Entries taken from a collection
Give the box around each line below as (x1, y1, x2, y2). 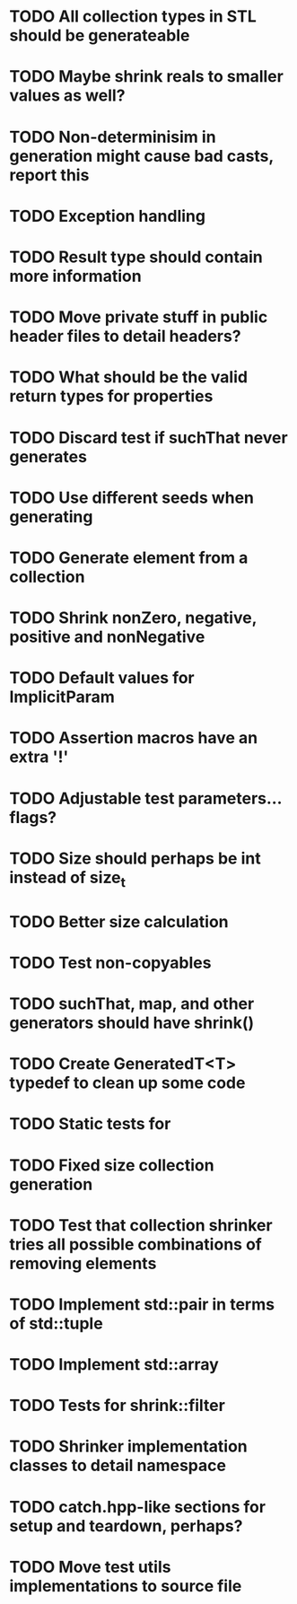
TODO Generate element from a (9, 548, 249, 567)
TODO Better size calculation (9, 911, 229, 932)
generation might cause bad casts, (9, 145, 274, 166)
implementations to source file (9, 1575, 242, 1596)
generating (9, 506, 93, 527)
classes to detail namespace (9, 1456, 227, 1476)
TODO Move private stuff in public (9, 307, 268, 328)
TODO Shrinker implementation (9, 1436, 249, 1457)

* What the task requires *
Find the lines above that contain the word "TODO" and collect them.

* Exercise solution *
TODO Generate element from a (9, 548, 249, 567)
TODO Better size calculation (9, 911, 229, 932)
TODO Move private stuff in public (9, 307, 268, 328)
TODO Shrinker implementation (9, 1436, 249, 1457)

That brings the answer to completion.